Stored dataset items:
——————

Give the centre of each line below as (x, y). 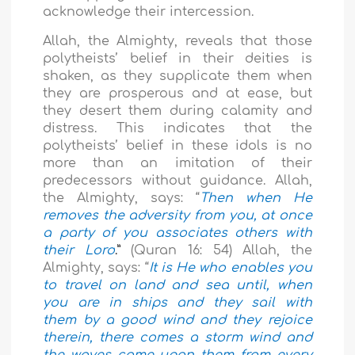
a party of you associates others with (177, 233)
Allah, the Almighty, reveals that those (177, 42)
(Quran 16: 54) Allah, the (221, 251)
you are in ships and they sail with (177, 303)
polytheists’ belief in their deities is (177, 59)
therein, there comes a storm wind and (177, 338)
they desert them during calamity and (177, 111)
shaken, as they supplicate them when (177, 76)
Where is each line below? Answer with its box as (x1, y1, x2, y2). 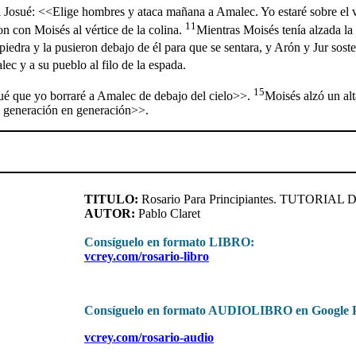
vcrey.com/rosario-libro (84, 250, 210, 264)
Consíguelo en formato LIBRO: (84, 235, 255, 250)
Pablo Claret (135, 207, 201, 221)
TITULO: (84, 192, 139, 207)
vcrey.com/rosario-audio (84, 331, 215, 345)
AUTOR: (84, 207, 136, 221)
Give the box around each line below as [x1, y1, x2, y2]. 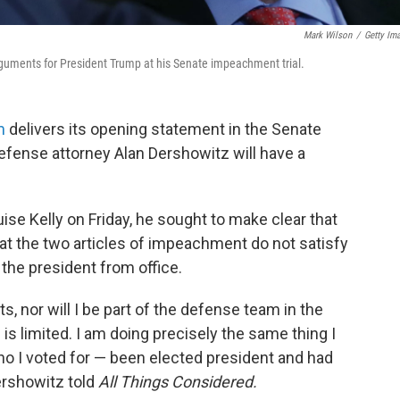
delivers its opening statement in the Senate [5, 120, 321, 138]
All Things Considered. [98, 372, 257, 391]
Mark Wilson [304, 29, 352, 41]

——————

Brief:
Every entry above needs to be retyped exactly; drop the pictures.

Response:
Give the centre of each line below as (x, y). 
a party of you associates others with (177, 233)
Allah, the Almighty, reveals that those (177, 42)
(Quran 16: 54) Allah, the (221, 251)
you are in ships and they sail with (177, 303)
polytheists’ belief in their deities is (177, 59)
therein, there comes a storm wind and (177, 338)
they desert them during calamity and (177, 111)
shaken, as they supplicate them when (177, 76)
Where is each line below? Answer with its box as (x1, y1, x2, y2). 
vcrey.com/rosario-libro (84, 250, 210, 264)
Consíguelo en formato LIBRO: (84, 235, 255, 250)
Pablo Claret (135, 207, 201, 221)
TITULO: (84, 192, 139, 207)
vcrey.com/rosario-audio (84, 331, 215, 345)
AUTOR: (84, 207, 136, 221)
Give the box around each line below as [x1, y1, x2, y2]. 
delivers its opening statement in the Senate [5, 120, 321, 138]
All Things Considered. [98, 372, 257, 391]
Mark Wilson [304, 29, 352, 41]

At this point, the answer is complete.